Combine juices, garlic, oregano, salt and pepper. Marinate roast over night. Place in crock pot and cook on low 8-10 hours.

Yield: 6 servings= 232 Calories; 14g Fat (56.5% calories from fat); 23g Protein; 2g Carbohydrate; 1g Dietary Fiber; 75mg Cholesterol

Tuesday - Per KK's request meatloaf. I have never been able to find a meatloaf recipe that I LOVE and has become my "regular". Sometimes I'll find something new and try that, or sometimes I'll just throw a bunch of stuff together. I have made these meatloaf muffins a couple of times from the WW boards, and they are kid approved and easy.

Stove Top Meatloaf Muffins - 2 p's each

1 pound(s) uncooked lean ground beef (with 7% fat)
6 serving(s) Stove Top Savory herb, as packaged, Whole Box
1 item(s) Herb-Ox Beef Bouillon Cube(s)
1 cup(s) water
2 Tbsp Heinz Worcestershire Sauce
1 medium onion(s)
1 item(s) egg white(s)

Mix all ingredients until well mixed.
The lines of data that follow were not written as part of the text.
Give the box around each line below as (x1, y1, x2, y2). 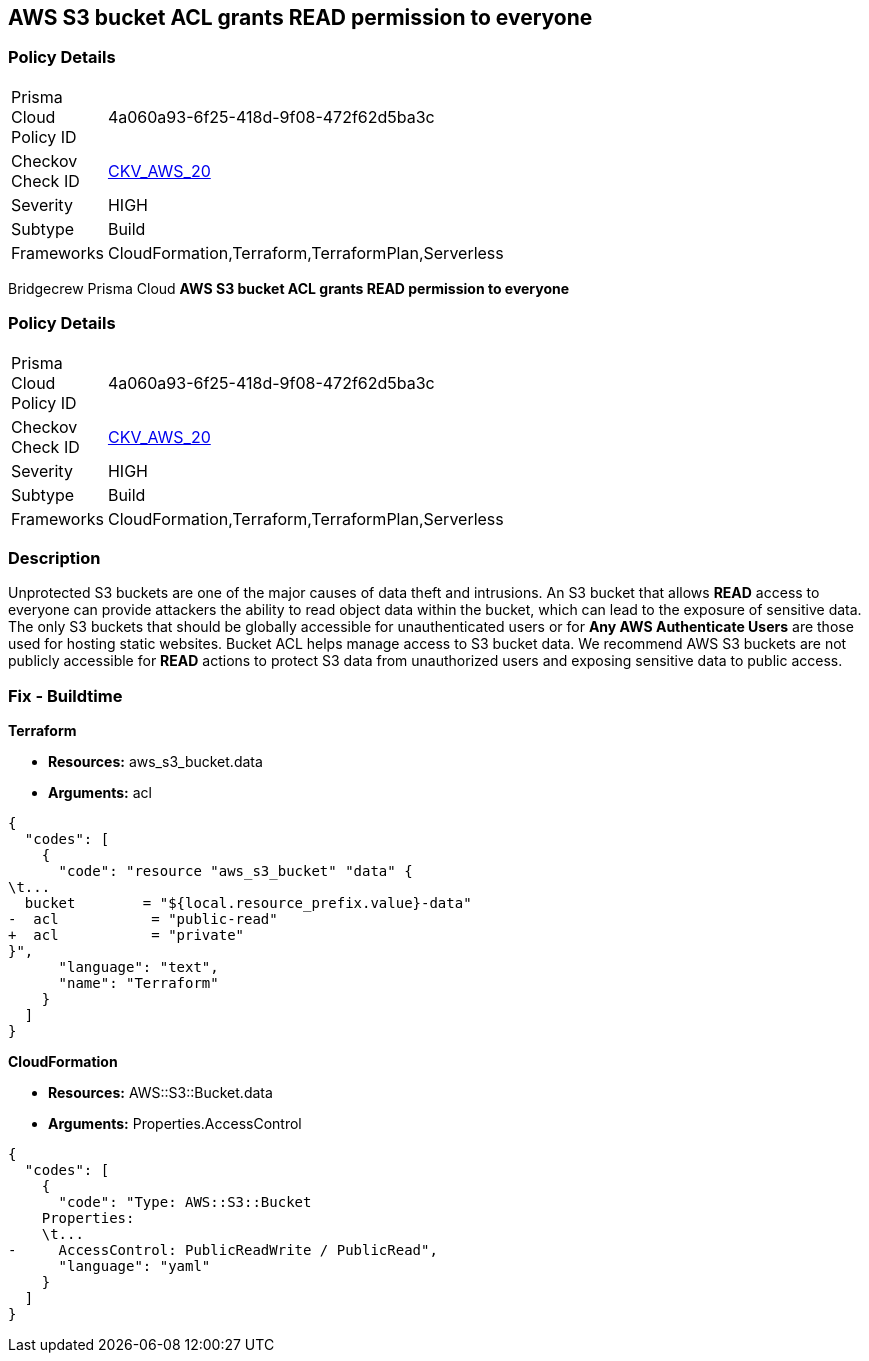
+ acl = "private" (8, 927, 245, 944)
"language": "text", (58, 959, 219, 976)
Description (8, 547, 101, 568)
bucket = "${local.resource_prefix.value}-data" (24, 895, 472, 912)
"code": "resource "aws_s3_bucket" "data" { (58, 863, 413, 880)
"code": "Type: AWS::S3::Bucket (58, 1194, 312, 1211)
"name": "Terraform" (58, 975, 219, 992)
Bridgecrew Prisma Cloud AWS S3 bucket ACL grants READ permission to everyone (8, 279, 570, 297)
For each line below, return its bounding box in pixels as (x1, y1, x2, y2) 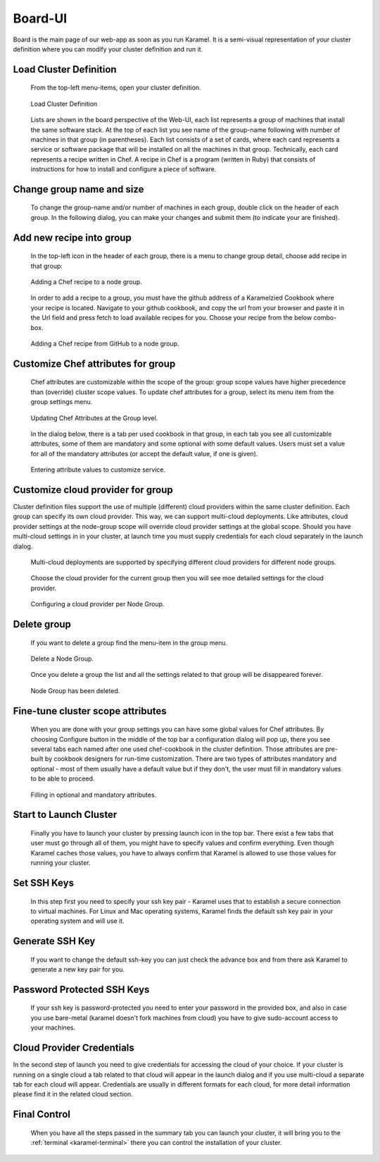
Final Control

Spoon into muffins tins and bake at 350 until cooked through.

Wednesday - I would like to get back to having at least one vegetarian meal a week again. The WW board is getting a work out along with that crockpot. I figured this would be good since all the veggies are fantastic right now.

Serving Size : 4

6 potatoes -- sliced
1 large onion -- sliced
2 carrots -- sliced
1 green pepper -- sliced
1 zucchini -- sliced
1 cup frozen corn
1 cup frozen peas
2 1/2 cups tomato sauce
1/4 cup soy sauce
1 teaspoon ground thyme
1 teaspoon dry mustard
1 teaspoon basil
2 teaspoons chili powder
1/2 teaspoon cinnamon
1/8 teaspoon sage
2 tablespoons parsley

1. Layer vegetables in crockpot in order given. Mix together ingredients for sauce and pour over vegetables. Cook 6 hours on high or 12 hours on low.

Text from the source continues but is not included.